Dice ancora la sentenza che tale ruolo di difesa non può essere assolto dal sindacato. In questo particolare momento che ruolo può svolgere l’ordine? Non possiamo essere difensori di una realtà che non esiste più. Le dinamiche professionali sono cambiate. Cerchiamo di aggiornarci e attraverso la formazione rendere competitivi i giornalisti ad un nuovo mercato del lavoro.

Marco Giovannelli:

La libera professione è una nobile cosa, una cosa che ha valore. Fare giornalismo significa però comprendere che il giornale è un’opera collettiva.  Il tema deve tornare ad essere cosa significa fare un giornale anche come impresa. Il tema non può essere come posso sopravvivere ad un mercato che prevede le competenze da seo.

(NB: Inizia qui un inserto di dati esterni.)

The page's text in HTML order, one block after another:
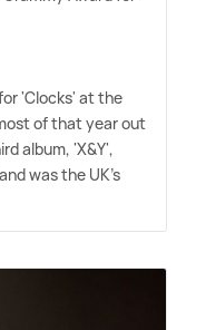
'Clocks' at the
of that year out
album, 'X&Y',
was the UK's
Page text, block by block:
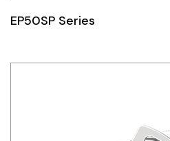
EP50SP Series
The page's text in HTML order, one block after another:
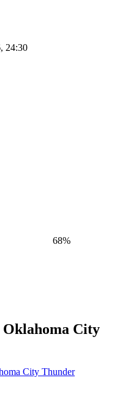
24:30
68%
Oklahoma City
City Thunder
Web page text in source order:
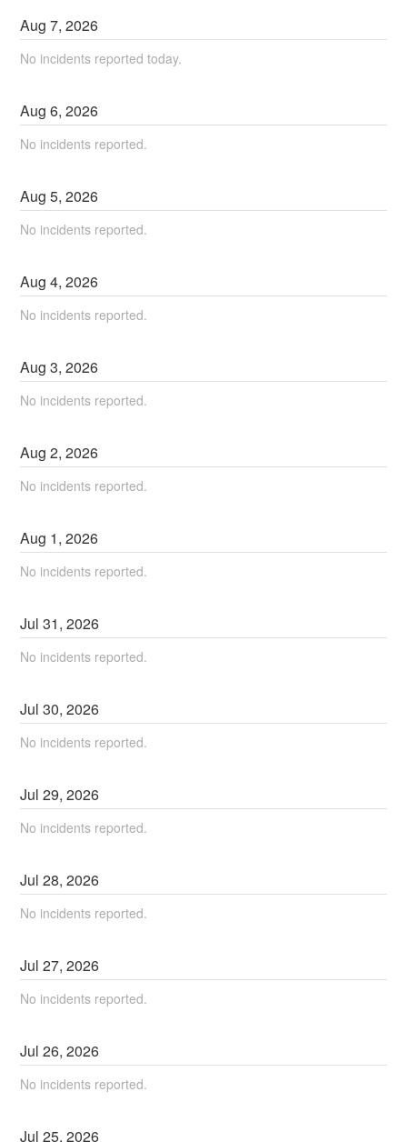
Aug7,2026
No incidents reported today.
Aug6,2026
No incidents reported.
Aug5,2026
No incidents reported.
Aug4,2026
No incidents reported.
Aug3,2026
No incidents reported.
Aug2,2026
No incidents reported.
Aug 1,2026
No incidents reported.
Jul31,2026
No incidents reported.
Jul30,2026
No incidents reported.
Jul29,2026
No incidents reported.
Jul28,2026
No incidents reported.
Jul27,2026
No incidents reported.
Jul26,2026
No incidents reported.
Jul25,2026

Noi abbiam bisogno di capire che tipi di risposte ad una crisi così profonda e che riguarda la società possiamo dare come giornalisti non in quanto singoli ma come agenti di un’impresa collettiva e che solo come collettivo posso fare, che si chiama giornale. Dobbiamo rispondere alla domanda su come fare informazione oggi.  Al centro va messa la forma di lavoro collettivo che è un giornale. Applaudo chi fa crowdfunding. Ma un po’ mi fido e un po’ no. Perché qualunque cosa succeda solo uno ne risponde. Un editore garantisce un processo collettivo di costruzione di un processo informativo.

La forma giornale è soprattutto a tutela del lettore. Non è che il comunicatore è un truffaldino e il giornalista è un santo. Pensate a Eni che ora ha la parte della comunicazione diretta da un grande giornalista come Marco Bardazzi. Non ci sono contrapposizioni su questo. Il concetto è molto diverso. Eni ultimamente proprio sui mezzi digitali sta facendo ottimo giornalismo e anche giornalismo di sperimentazione inteso come forme narrative.